I'm 24 years old and have been running for about four years (frequency/mileage depending on my school and work schedule). About two years ago I was averaging about 45-50 mpw with no problem, but because of a stress fracture I had to cut back. I'm just now getting back into a regular running schedule and running about 20-25 mpw.

For the past few weeks my runs have been great and I've been increasing my pace. But about two days ago, I noticed my back felt a little stiff and tired like it needed some stretching. During my runs, the fatigue increases the longer I run. By the end of my run, my legs still feel great and I feel like I could still run, but it's my back that really makes me feel tired and want to stop.

Today I tried to see if I could notice anything about my posture. I feel like my right foot placement and how I strike off from it may be an issue. I strike off with my left foot rather effortlessly and I don't even think about it. But with my right foot, I find that I concentrate more on where I land on it and how I strike off. This seems to trigger more fatigue in the right side of my back, although the stiffness/fatigue seems to be in my lower back in general.

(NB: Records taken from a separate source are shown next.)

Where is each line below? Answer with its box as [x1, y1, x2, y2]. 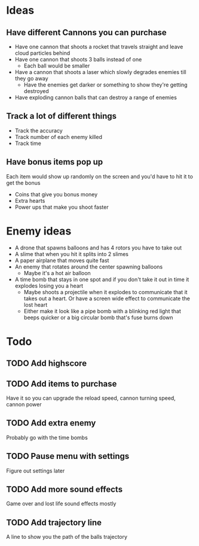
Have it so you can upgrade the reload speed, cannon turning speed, [6, 394, 176, 402]
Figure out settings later [6, 467, 65, 474]
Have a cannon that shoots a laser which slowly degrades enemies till [14, 69, 186, 75]
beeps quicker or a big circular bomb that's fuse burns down [23, 314, 173, 321]
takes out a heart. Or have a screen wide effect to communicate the [23, 295, 190, 302]
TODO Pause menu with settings [6, 451, 130, 461]
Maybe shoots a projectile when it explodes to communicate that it [23, 288, 188, 295]
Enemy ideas [6, 224, 72, 237]

When I come back from runs, I bend forward toward my toes, and my back cracks a bit...this normally doesn't happen after my runs. This happens when I pull my shoulders back as well. Throughout the day the fatigue and stiffness fade, but when I wake up in the morning it seems a bit more present.

Any thoughts on what I should do? I did a stretch to see if I have a tight psoas (something I found from Runners World), but that doesn't seem to be an issue.

Thank you so much,
Kim

Answer
Kim, It is very likely that this is "mechanical low back pain" which means that the cause isn't as important as what helps it. It also means that it is likely nothing life-threatening. However, if it gets significantly worse or you notice a fever, pulsing, or that changing positions/activities doesn't change your pain then you should see a  physician immediately.

Try finding a position/movement that makes your back feel better. For example, sometimes people will lean back (arching their back) while standing and that takes away their pain. Sometimes it's twisting or bending to the right or to the left. Sometimes it's a combination of twisting, side bending, and extending (leaning back). If you can find a movement that feels good do it repeatedly and often. You can also hold it there for 10-60 sec.

If the above tip doesn't work then write me again. This may be an easy fix that you can do before, during, and after runs.

Good luck and hopefully this quick and easy tip helps!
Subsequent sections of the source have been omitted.